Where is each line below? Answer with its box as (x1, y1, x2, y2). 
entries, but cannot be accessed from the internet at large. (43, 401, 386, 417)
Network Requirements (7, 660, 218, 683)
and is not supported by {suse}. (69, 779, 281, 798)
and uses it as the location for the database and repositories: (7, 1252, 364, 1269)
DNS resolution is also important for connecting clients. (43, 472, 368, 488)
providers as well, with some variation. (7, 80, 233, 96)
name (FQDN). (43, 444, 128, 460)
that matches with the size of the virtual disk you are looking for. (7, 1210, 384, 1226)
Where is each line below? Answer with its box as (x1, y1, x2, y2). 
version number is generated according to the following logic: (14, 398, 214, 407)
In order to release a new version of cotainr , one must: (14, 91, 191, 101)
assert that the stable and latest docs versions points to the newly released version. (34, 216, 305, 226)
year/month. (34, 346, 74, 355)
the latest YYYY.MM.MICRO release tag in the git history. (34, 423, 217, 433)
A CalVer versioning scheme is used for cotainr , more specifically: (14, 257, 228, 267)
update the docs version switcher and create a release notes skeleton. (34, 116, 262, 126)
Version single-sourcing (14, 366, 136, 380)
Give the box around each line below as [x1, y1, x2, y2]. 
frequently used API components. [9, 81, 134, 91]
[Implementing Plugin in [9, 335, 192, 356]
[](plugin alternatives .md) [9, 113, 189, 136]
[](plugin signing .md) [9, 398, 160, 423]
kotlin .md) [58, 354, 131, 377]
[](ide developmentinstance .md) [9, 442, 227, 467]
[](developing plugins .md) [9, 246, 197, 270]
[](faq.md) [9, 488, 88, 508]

^^^^

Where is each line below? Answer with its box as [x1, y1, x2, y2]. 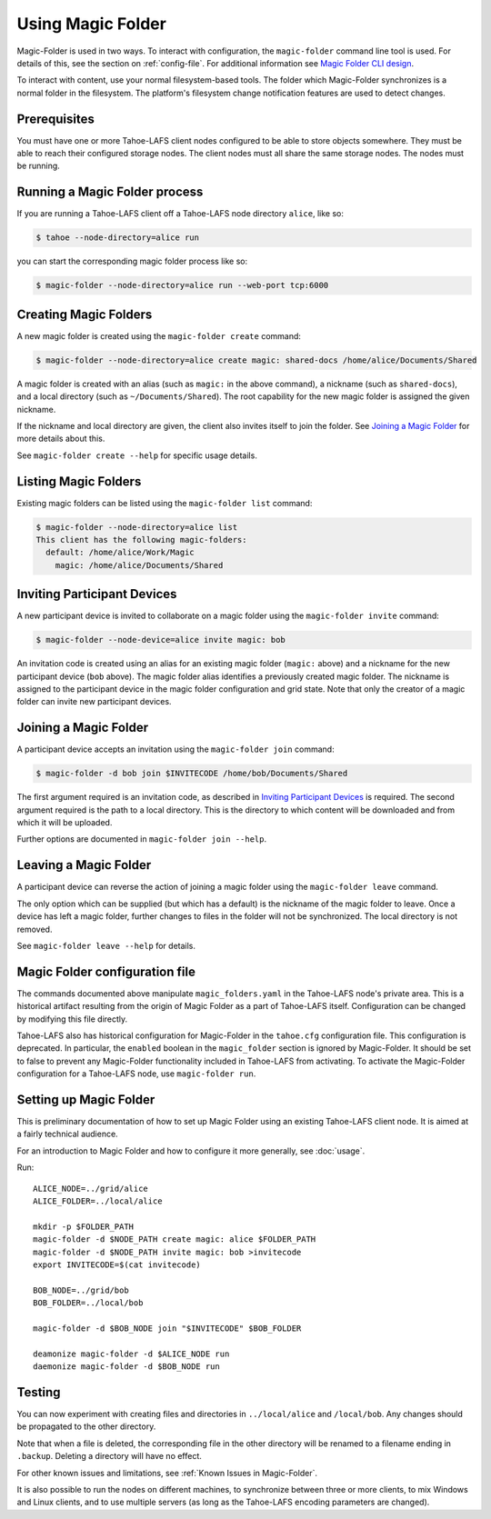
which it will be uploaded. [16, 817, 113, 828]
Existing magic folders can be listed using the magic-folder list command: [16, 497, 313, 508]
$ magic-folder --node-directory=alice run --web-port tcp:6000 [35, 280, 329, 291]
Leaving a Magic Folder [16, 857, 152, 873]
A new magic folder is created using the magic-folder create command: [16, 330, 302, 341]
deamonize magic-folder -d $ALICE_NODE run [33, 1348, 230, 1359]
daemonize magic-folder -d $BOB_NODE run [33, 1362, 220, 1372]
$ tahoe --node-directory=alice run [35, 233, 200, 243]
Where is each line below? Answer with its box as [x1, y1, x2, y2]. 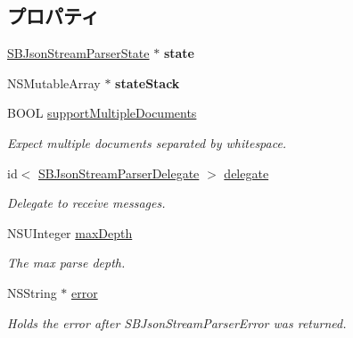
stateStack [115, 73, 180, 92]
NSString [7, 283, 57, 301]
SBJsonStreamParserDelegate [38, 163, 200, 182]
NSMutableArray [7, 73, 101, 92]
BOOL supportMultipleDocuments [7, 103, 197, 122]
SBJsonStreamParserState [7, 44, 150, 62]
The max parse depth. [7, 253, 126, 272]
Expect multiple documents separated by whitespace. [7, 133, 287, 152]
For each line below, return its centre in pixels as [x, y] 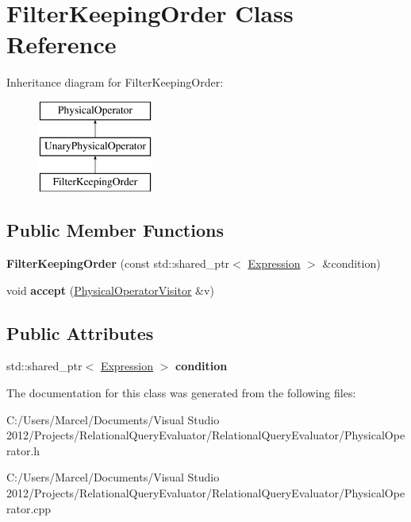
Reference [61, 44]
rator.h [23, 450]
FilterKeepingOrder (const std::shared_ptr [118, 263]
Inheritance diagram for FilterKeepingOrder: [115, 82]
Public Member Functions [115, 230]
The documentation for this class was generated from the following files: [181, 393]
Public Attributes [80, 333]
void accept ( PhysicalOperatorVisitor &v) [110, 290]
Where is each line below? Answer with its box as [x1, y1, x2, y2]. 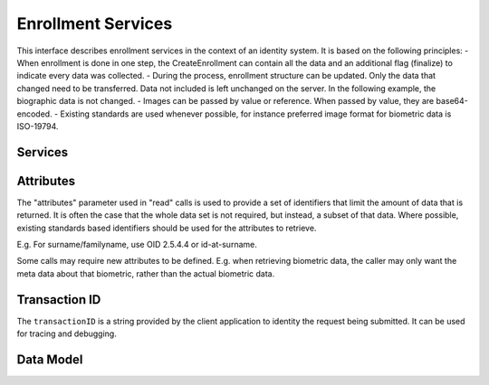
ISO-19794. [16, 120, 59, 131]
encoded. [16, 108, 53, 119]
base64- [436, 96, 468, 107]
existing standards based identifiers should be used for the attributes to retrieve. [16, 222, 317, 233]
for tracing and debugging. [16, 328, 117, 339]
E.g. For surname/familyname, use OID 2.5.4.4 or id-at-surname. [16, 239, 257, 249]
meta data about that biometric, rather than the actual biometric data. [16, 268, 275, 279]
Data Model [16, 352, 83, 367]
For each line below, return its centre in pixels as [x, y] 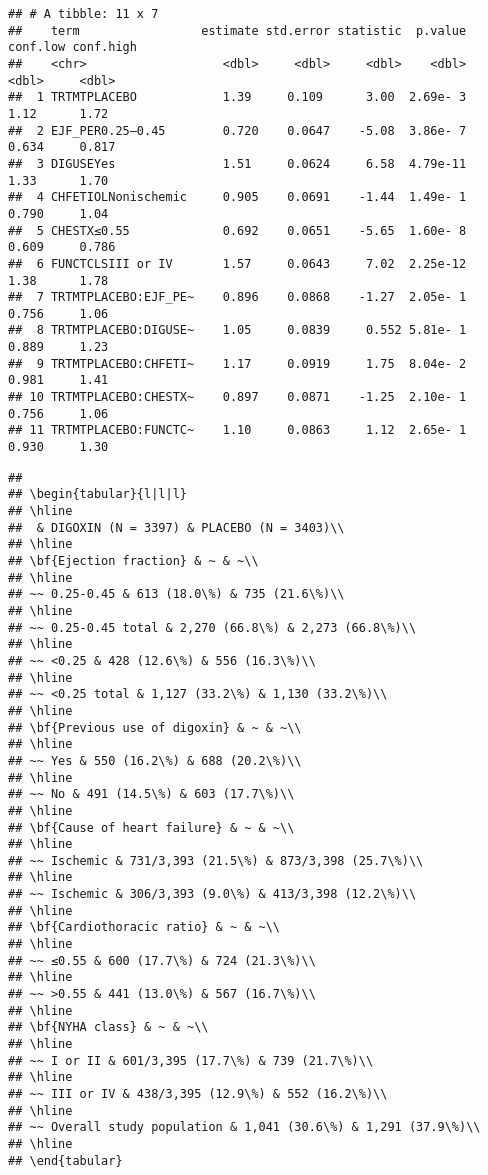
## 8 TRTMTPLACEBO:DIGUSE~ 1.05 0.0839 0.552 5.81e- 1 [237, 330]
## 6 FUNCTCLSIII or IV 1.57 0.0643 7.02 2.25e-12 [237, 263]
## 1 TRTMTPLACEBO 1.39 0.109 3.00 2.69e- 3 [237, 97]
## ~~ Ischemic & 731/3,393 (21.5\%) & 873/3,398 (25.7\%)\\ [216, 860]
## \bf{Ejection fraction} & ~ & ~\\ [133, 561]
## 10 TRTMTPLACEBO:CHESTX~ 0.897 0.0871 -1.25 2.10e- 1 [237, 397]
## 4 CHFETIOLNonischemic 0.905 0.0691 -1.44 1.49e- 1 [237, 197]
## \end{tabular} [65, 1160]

^^^^

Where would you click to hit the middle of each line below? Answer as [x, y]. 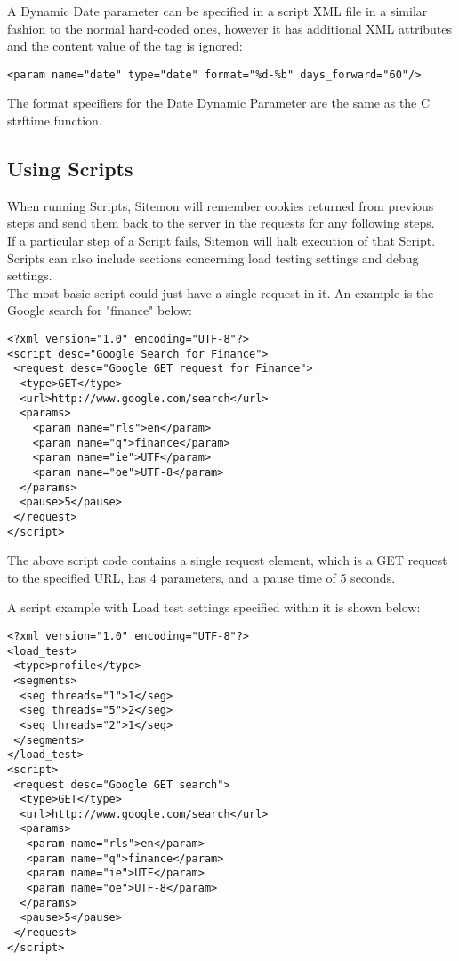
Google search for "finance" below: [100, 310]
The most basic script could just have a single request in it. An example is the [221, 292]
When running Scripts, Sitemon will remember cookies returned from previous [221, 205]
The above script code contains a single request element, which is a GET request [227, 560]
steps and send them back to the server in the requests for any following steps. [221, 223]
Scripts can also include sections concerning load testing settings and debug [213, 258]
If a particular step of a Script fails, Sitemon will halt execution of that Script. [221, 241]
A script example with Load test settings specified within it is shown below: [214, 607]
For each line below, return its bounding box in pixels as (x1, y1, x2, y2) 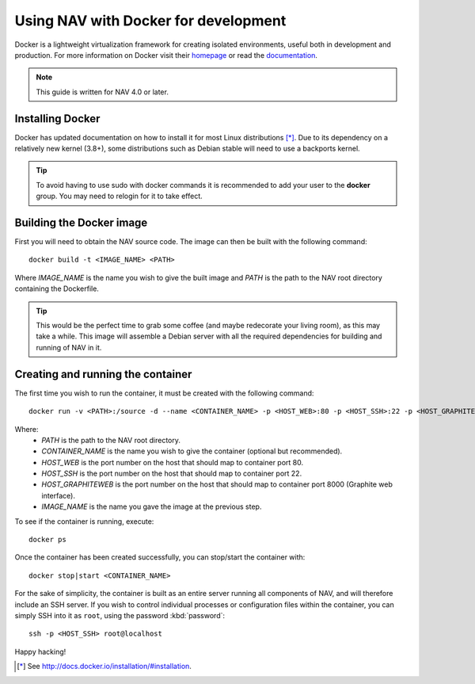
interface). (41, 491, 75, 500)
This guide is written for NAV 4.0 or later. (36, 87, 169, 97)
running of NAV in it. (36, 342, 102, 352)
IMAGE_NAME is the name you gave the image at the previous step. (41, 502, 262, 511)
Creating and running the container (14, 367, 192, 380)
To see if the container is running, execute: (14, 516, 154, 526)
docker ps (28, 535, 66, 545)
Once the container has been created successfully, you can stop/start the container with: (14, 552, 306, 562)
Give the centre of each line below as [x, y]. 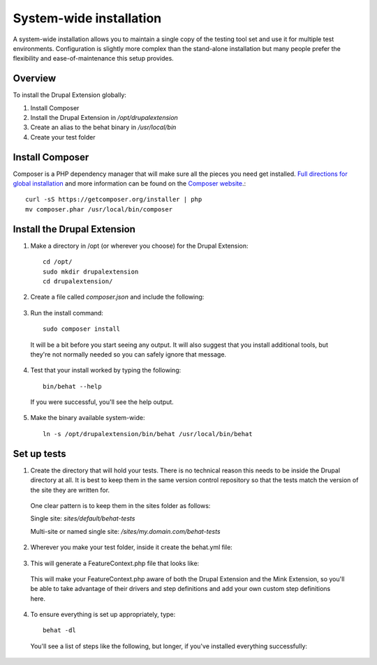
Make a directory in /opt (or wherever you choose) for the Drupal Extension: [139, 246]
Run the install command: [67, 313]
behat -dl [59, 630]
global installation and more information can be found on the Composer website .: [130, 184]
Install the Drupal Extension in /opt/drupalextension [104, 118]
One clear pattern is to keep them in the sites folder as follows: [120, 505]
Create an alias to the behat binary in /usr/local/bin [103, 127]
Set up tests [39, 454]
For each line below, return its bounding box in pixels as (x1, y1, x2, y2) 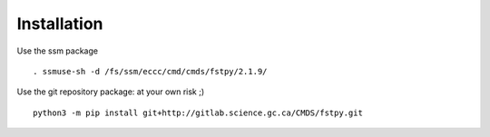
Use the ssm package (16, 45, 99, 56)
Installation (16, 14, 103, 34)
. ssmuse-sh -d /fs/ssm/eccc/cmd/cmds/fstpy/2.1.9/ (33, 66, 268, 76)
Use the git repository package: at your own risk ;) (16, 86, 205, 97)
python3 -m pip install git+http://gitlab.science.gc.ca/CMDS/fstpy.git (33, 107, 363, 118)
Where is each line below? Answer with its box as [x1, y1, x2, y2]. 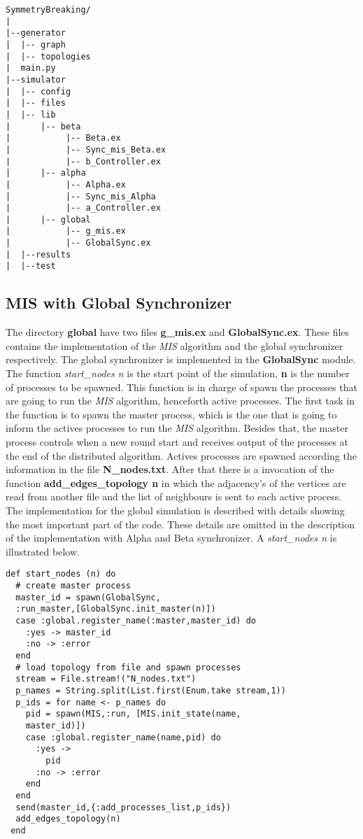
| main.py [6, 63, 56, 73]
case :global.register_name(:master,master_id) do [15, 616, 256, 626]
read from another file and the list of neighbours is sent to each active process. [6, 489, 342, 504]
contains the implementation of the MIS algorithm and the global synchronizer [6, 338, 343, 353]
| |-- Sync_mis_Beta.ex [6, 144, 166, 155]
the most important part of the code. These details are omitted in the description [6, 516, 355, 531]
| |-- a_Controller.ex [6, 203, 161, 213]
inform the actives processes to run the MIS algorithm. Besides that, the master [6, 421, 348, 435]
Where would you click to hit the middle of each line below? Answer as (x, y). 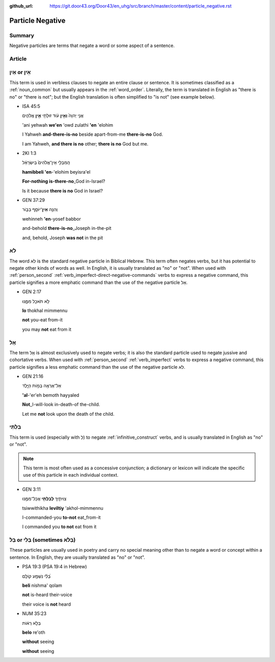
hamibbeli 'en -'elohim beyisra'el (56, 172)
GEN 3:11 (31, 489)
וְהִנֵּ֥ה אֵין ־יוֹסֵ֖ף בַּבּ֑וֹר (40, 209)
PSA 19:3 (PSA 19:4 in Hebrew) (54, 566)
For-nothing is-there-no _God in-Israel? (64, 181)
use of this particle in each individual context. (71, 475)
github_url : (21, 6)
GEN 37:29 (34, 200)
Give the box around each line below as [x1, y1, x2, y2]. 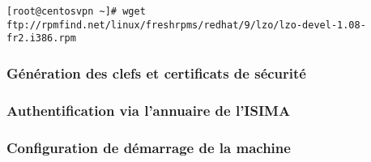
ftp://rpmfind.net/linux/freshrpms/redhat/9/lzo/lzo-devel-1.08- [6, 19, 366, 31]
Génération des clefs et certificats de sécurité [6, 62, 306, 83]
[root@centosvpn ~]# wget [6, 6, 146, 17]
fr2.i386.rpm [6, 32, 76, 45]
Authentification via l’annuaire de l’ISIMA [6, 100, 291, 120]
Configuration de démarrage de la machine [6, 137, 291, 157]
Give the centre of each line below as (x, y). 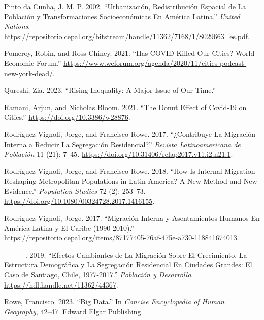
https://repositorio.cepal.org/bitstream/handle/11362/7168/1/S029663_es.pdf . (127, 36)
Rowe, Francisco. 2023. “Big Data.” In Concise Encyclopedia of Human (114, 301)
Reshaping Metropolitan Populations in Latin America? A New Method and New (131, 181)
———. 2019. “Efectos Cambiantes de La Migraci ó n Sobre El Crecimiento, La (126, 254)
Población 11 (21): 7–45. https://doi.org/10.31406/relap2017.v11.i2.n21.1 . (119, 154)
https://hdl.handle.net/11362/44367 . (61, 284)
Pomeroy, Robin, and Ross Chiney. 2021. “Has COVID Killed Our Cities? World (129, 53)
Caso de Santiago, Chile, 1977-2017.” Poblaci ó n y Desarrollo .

^^^^

§ **Requirement**:
Restate word for word the lines of the data above that begin at the line with "NSMutableArray [7, 73, 101, 92]" and end at the line with "FilterKeepingOrder (const std::shared_ptr", keeping both ends and dropping every picture.

§ **Finished task**:
NSMutableArray [7, 73, 101, 92]
BOOL supportMultipleDocuments [7, 103, 197, 122]
SBJsonStreamParserState [7, 44, 150, 62]
The max parse depth. [7, 253, 126, 272]
Expect multiple documents separated by whitespace. [7, 133, 287, 152]
For each line below, return its centre in pixels as [x, y] 
Reference [61, 44]
rator.h [23, 450]
FilterKeepingOrder (const std::shared_ptr [118, 263]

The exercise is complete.